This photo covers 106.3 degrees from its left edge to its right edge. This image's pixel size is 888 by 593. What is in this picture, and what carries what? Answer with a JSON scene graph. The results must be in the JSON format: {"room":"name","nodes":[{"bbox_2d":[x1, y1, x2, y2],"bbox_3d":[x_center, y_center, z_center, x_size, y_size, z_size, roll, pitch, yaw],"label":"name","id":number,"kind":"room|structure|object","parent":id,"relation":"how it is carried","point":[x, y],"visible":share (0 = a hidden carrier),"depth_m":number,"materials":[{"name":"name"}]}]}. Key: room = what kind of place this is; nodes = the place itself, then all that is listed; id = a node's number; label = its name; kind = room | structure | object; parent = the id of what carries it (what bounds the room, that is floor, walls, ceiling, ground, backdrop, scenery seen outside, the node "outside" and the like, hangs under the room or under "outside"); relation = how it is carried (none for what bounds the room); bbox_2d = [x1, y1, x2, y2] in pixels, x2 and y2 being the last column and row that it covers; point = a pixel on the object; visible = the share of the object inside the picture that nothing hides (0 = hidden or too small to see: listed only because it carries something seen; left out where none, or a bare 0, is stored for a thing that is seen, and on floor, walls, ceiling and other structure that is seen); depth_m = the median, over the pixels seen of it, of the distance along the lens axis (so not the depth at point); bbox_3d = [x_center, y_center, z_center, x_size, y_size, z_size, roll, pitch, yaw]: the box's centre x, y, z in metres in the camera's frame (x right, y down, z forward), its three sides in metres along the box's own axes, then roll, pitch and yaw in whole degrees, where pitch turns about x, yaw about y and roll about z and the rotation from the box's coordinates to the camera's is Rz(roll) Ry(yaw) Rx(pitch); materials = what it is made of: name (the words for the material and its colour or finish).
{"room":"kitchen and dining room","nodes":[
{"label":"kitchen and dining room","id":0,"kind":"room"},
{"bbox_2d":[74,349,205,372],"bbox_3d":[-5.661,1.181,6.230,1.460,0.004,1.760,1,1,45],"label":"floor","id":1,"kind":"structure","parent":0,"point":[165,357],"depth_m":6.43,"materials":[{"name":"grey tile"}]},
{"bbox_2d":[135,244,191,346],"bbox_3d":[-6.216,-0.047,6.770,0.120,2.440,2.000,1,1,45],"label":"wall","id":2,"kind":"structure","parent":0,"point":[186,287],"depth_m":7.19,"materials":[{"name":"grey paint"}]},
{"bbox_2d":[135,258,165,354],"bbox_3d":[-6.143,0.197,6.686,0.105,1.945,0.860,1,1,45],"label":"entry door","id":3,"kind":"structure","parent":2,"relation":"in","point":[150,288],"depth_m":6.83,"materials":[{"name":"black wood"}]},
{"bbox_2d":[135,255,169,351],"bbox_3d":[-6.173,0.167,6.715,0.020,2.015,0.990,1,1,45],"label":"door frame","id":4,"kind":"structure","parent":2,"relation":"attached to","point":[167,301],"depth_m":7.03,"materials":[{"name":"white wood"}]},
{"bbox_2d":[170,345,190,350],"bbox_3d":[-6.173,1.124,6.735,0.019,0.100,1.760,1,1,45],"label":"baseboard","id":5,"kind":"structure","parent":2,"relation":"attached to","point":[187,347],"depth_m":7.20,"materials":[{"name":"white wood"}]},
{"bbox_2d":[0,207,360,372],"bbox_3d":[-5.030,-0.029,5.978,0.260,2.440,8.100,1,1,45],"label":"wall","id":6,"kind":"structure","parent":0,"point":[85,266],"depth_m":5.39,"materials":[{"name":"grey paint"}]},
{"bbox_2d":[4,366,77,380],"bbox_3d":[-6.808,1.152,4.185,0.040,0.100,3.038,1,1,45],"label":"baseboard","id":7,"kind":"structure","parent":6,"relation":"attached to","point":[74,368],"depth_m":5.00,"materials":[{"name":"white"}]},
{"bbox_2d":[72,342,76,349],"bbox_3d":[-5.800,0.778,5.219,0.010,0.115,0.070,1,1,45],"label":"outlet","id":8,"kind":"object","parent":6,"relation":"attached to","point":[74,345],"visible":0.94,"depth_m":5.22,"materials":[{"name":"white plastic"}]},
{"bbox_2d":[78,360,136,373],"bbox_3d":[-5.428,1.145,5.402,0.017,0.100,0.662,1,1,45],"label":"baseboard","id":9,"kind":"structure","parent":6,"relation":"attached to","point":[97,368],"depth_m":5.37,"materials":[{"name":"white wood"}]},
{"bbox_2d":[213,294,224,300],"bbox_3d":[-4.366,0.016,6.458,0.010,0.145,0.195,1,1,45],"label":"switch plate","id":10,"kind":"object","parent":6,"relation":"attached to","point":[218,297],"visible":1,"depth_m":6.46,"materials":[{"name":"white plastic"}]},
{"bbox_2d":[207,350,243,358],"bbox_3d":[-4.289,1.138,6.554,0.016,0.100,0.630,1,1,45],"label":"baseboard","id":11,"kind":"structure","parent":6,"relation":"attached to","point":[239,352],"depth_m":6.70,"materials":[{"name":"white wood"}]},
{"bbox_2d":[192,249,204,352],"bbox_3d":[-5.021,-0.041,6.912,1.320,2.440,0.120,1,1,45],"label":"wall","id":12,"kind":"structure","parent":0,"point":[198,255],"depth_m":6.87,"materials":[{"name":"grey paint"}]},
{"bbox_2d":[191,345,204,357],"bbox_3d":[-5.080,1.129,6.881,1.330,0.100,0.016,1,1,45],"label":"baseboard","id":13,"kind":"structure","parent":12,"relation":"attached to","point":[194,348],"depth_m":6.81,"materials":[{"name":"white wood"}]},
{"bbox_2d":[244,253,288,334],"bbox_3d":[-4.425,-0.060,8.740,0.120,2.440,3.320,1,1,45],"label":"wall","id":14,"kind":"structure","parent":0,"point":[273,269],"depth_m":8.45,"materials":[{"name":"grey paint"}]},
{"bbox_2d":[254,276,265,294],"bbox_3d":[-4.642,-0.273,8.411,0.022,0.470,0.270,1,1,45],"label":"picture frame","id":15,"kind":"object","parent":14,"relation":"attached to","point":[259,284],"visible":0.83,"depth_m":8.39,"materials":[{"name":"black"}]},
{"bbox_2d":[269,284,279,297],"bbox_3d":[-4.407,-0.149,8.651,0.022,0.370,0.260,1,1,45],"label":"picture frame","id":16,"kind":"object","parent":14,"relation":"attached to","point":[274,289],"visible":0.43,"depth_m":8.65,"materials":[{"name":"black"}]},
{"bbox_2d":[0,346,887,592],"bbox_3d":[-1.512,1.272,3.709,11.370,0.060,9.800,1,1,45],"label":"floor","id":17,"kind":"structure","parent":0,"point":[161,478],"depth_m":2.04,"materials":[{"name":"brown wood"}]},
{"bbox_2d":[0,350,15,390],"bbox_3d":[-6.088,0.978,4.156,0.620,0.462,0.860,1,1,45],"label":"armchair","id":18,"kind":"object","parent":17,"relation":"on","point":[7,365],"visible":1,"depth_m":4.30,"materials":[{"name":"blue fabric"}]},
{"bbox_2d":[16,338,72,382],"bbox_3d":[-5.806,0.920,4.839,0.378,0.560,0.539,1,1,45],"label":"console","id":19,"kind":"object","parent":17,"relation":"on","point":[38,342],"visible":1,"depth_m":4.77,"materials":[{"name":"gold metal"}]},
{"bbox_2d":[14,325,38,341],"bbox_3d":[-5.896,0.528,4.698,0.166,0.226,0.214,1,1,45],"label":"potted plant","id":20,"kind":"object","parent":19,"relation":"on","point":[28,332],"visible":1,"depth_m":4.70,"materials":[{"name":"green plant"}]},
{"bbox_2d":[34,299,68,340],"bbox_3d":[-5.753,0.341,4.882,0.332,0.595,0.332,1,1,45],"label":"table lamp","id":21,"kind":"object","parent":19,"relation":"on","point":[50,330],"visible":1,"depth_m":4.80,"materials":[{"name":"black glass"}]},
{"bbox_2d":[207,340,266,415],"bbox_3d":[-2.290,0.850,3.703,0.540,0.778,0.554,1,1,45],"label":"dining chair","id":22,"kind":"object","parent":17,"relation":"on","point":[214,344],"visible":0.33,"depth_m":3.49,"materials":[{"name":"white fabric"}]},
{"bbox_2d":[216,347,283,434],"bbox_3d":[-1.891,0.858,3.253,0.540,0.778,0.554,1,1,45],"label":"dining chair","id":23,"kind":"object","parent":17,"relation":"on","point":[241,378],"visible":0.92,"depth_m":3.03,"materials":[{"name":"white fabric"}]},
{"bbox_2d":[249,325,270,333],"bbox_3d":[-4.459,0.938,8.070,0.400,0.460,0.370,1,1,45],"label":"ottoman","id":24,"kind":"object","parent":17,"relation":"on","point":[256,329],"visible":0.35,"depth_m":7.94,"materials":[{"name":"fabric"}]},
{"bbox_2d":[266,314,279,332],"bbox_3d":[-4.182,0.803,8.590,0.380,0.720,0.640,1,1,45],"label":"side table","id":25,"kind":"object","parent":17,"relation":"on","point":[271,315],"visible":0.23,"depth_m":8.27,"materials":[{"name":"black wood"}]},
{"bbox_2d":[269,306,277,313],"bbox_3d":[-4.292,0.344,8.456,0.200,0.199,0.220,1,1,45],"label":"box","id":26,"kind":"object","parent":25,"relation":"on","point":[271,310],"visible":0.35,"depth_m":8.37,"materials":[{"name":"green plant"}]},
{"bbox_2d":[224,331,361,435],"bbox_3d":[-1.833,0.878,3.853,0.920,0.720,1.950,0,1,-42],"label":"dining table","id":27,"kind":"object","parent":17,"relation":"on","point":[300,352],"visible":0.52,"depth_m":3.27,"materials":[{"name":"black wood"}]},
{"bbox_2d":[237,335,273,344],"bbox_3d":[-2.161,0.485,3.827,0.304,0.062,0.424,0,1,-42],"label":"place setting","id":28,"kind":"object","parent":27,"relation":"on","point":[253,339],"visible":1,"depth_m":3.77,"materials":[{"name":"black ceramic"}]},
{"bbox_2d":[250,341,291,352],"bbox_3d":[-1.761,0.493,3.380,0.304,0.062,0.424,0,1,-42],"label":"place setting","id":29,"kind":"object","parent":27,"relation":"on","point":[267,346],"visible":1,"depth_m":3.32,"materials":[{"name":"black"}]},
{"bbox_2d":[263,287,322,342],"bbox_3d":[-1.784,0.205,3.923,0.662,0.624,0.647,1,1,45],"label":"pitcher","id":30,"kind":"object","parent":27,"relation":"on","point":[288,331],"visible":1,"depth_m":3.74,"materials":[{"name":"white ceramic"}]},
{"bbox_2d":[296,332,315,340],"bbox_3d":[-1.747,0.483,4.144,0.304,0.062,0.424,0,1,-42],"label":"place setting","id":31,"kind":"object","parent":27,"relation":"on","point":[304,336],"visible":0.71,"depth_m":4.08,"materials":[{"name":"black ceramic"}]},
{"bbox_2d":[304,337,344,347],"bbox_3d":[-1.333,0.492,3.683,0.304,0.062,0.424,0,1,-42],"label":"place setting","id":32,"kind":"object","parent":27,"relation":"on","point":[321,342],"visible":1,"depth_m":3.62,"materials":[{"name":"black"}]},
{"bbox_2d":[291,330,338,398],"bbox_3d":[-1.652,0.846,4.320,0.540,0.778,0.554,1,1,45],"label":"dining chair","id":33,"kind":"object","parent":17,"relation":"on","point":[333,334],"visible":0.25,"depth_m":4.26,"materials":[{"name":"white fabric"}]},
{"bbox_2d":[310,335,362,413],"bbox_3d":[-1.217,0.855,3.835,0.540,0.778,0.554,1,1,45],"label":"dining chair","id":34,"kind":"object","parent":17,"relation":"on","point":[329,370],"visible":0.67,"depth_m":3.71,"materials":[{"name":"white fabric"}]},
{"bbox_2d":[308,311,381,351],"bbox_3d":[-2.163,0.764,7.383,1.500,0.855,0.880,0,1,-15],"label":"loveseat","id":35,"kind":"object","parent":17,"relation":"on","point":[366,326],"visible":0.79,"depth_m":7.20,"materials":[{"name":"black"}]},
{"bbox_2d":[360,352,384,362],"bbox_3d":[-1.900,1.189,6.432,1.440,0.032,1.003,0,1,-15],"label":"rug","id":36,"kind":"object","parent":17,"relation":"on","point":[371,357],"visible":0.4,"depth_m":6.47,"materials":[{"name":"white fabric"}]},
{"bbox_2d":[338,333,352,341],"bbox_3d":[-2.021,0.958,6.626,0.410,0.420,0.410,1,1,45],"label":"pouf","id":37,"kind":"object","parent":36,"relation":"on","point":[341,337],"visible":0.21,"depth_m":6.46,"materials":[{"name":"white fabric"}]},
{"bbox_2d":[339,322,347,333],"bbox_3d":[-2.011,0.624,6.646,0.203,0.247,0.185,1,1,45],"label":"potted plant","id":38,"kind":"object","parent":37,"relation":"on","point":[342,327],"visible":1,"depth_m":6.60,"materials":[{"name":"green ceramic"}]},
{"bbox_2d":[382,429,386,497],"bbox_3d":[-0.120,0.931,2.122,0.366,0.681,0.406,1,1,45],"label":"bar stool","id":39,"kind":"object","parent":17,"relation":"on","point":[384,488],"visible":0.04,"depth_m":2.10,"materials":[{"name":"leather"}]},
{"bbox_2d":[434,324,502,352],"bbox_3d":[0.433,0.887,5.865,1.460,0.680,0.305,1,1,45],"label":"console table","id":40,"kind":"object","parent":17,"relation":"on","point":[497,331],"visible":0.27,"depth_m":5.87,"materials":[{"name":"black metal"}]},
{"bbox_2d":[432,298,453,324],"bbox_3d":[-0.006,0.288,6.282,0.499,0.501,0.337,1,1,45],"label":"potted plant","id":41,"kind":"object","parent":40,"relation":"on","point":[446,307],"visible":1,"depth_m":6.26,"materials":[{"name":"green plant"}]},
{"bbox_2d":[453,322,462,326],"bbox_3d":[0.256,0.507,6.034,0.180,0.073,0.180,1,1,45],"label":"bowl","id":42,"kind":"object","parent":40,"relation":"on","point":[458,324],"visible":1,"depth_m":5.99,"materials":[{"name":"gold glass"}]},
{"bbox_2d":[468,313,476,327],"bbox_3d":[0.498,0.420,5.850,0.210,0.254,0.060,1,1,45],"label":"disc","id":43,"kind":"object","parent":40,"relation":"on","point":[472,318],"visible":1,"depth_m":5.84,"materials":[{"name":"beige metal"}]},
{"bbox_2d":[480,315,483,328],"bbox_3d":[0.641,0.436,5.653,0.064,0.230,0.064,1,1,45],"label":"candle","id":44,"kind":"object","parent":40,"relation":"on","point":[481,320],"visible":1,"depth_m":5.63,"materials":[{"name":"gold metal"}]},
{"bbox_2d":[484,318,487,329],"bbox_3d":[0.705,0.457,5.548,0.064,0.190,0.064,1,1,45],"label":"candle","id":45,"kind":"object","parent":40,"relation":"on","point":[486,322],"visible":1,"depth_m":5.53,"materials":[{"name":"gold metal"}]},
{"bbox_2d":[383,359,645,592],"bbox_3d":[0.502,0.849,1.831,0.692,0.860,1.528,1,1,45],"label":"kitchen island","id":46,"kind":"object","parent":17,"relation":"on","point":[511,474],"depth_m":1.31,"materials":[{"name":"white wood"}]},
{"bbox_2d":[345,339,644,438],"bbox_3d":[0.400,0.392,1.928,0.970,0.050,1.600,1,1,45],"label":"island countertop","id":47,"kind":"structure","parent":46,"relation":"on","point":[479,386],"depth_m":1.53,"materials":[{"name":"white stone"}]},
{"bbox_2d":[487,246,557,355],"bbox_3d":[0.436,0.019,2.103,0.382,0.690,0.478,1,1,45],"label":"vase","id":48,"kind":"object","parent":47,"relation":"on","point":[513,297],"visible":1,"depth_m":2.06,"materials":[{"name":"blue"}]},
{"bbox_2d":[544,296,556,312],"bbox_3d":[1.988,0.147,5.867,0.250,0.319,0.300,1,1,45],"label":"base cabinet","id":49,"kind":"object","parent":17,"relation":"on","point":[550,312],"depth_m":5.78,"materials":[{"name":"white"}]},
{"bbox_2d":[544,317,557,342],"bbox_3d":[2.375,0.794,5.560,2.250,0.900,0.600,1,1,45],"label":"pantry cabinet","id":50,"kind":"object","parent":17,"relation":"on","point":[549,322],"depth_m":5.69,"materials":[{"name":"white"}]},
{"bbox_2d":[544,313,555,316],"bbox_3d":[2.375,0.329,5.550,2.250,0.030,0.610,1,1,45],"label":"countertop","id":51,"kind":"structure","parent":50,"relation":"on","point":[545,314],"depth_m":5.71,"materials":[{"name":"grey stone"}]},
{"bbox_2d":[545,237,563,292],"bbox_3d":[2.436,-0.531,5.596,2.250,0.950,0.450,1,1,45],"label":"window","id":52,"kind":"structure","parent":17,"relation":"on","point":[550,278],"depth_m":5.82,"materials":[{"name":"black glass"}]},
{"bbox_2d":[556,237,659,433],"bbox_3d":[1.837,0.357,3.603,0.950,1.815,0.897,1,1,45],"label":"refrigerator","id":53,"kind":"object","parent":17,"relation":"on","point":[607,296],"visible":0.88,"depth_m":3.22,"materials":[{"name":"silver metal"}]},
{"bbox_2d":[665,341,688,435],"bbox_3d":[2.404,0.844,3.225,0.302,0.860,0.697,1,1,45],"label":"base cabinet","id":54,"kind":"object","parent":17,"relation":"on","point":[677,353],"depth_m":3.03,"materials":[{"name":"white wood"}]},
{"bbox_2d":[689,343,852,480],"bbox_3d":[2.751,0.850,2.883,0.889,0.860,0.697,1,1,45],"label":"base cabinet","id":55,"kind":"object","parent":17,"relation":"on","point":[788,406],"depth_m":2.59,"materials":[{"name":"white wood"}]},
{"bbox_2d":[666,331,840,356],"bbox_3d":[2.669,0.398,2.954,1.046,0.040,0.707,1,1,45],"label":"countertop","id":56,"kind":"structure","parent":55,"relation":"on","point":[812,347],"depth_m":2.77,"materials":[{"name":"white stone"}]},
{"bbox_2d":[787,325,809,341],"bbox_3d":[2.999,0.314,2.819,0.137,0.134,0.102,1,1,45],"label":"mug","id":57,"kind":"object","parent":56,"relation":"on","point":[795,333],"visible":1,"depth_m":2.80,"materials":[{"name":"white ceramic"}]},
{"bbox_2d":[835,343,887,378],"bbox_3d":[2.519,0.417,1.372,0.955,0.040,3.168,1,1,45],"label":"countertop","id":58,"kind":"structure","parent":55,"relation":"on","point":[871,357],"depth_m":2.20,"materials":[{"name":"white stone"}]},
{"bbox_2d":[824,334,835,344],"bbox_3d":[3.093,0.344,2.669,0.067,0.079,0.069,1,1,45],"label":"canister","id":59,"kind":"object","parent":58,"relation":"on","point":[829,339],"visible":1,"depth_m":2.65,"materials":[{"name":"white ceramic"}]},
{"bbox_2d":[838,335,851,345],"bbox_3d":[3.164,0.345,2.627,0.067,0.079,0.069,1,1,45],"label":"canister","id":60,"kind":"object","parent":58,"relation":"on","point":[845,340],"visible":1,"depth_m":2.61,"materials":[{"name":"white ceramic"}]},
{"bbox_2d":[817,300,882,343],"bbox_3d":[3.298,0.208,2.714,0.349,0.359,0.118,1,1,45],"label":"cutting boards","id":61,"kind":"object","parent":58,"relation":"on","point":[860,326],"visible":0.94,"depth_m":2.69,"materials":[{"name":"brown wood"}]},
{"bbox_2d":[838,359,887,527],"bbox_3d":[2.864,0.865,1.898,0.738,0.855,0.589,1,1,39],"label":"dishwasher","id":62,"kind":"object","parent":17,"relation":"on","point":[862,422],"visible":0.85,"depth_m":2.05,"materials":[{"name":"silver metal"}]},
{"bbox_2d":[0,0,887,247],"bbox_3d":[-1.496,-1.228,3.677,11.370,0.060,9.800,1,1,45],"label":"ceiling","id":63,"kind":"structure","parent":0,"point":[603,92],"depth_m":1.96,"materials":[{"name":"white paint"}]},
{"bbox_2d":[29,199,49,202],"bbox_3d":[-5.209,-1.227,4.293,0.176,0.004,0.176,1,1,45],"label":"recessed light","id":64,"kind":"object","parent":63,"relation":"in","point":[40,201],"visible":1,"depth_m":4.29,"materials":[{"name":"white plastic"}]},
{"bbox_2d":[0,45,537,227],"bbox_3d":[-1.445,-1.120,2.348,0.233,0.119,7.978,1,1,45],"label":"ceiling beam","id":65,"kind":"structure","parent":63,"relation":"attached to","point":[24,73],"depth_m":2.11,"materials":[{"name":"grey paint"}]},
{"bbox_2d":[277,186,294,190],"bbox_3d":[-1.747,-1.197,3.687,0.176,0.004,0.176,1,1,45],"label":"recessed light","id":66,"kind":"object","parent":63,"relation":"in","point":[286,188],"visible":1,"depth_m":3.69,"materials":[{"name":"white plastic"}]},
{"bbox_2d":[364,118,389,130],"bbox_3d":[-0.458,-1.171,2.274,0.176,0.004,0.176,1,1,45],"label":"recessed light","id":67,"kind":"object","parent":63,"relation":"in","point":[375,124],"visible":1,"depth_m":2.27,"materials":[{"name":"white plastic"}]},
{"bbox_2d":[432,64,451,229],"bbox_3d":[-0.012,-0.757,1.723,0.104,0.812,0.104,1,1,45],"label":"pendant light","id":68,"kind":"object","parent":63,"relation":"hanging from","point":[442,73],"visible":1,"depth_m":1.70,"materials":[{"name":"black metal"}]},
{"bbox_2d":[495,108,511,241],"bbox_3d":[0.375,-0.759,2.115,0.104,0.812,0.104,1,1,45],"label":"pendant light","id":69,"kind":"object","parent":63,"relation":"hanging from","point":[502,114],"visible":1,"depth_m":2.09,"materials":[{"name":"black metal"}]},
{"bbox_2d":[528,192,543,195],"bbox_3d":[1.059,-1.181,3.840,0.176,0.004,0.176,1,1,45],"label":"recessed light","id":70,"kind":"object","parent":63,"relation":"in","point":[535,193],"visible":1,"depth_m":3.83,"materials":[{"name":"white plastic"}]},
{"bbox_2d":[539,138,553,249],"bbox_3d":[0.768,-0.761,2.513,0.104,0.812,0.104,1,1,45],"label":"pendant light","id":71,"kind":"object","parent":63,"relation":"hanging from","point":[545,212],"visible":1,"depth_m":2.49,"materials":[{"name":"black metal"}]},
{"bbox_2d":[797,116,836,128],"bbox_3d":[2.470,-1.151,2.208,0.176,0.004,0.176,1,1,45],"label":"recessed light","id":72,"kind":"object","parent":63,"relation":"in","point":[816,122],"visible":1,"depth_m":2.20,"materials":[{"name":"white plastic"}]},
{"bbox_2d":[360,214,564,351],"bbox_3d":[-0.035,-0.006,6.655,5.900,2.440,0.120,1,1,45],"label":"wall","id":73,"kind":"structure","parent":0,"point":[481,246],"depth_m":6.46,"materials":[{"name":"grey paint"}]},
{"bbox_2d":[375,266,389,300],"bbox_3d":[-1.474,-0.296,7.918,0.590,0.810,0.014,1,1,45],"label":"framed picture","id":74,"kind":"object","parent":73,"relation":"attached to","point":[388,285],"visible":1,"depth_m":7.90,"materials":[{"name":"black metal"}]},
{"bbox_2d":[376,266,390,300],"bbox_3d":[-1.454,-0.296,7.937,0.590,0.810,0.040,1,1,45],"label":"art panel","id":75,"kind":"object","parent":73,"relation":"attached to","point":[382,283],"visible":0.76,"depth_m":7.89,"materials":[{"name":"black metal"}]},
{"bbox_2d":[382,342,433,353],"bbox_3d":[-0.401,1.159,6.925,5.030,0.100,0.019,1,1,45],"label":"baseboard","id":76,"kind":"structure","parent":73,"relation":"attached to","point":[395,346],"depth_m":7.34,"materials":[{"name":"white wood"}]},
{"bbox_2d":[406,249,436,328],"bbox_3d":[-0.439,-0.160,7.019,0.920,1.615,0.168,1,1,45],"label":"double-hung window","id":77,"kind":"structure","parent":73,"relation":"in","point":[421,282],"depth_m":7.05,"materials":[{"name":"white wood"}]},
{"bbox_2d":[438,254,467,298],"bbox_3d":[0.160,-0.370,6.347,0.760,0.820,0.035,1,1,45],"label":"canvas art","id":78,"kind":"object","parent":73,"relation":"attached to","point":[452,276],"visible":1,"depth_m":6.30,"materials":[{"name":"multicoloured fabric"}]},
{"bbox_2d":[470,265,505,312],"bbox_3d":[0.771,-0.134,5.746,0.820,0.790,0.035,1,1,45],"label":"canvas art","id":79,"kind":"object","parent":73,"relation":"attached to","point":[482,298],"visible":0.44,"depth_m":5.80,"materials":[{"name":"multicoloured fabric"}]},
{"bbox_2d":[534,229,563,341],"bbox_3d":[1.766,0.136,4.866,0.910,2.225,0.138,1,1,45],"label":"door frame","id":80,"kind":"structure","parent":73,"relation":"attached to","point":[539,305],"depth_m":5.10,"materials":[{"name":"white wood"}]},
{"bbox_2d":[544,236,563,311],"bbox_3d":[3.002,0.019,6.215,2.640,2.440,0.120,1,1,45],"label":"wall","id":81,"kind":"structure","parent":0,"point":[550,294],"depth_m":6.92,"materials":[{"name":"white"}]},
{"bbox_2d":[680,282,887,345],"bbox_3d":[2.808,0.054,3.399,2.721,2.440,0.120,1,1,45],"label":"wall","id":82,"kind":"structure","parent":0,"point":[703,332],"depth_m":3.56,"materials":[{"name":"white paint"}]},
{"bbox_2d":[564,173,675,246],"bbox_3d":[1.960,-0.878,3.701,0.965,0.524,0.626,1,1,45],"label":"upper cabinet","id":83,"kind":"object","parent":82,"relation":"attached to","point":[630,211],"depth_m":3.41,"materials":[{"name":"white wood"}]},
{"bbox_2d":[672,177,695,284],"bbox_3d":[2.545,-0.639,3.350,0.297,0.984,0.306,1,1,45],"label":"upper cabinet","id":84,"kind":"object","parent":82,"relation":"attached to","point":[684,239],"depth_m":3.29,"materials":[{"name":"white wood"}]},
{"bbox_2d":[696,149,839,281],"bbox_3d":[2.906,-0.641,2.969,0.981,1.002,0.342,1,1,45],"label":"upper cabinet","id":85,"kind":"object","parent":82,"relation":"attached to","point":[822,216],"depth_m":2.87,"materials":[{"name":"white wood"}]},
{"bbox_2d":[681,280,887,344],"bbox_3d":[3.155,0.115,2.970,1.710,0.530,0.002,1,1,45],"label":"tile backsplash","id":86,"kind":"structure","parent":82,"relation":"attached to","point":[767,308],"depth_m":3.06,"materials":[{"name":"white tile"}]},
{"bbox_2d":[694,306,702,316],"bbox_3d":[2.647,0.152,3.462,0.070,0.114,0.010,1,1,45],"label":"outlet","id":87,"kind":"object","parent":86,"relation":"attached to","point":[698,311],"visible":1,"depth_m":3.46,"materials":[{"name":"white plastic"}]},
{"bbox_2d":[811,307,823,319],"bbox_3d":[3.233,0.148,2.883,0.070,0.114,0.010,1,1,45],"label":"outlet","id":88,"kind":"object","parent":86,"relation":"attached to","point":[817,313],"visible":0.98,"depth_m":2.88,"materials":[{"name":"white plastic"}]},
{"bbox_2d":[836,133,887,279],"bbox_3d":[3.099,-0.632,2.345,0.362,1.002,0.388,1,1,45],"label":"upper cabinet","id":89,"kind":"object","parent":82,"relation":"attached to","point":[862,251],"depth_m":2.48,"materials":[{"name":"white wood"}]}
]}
++++++++
* [Work to complete]:
Which lines of the records contain the word "kitchen"? Copy each of them.

* [Written solution]:
{"room":"kitchen and dining room","nodes":[
{"label":"kitchen and dining room","id":0,"kind":"room"},
{"bbox_2d":[383,359,645,592],"bbox_3d":[0.502,0.849,1.831,0.692,0.860,1.528,1,1,45],"label":"kitchen island","id":46,"kind":"object","parent":17,"relation":"on","point":[511,474],"depth_m":1.31,"materials":[{"name":"white wood"}]},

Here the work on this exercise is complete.